**What the exercise asks**:
The records below must be returned exactly, with every picture left out.

[Records contained in a dataset]
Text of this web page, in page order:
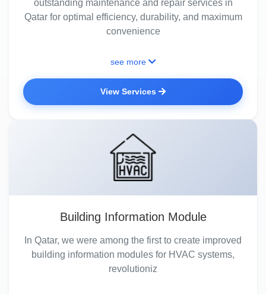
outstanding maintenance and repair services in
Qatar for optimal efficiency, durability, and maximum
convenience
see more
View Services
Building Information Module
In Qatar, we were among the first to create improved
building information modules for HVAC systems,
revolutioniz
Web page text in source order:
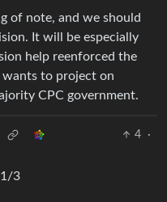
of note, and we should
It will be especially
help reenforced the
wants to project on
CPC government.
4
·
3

**Exercise output**:
Text of this web page, in page order:
outstanding maintenance and repair services in
Qatar for optimal efficiency, durability, and maximum
convenience
see more
View Services
Building Information Module
In Qatar, we were among the first to create improved
building information modules for HVAC systems,
revolutioniz
Web page text in source order:
of note, and we should
It will be especially
help reenforced the
wants to project on
CPC government.
4
·
3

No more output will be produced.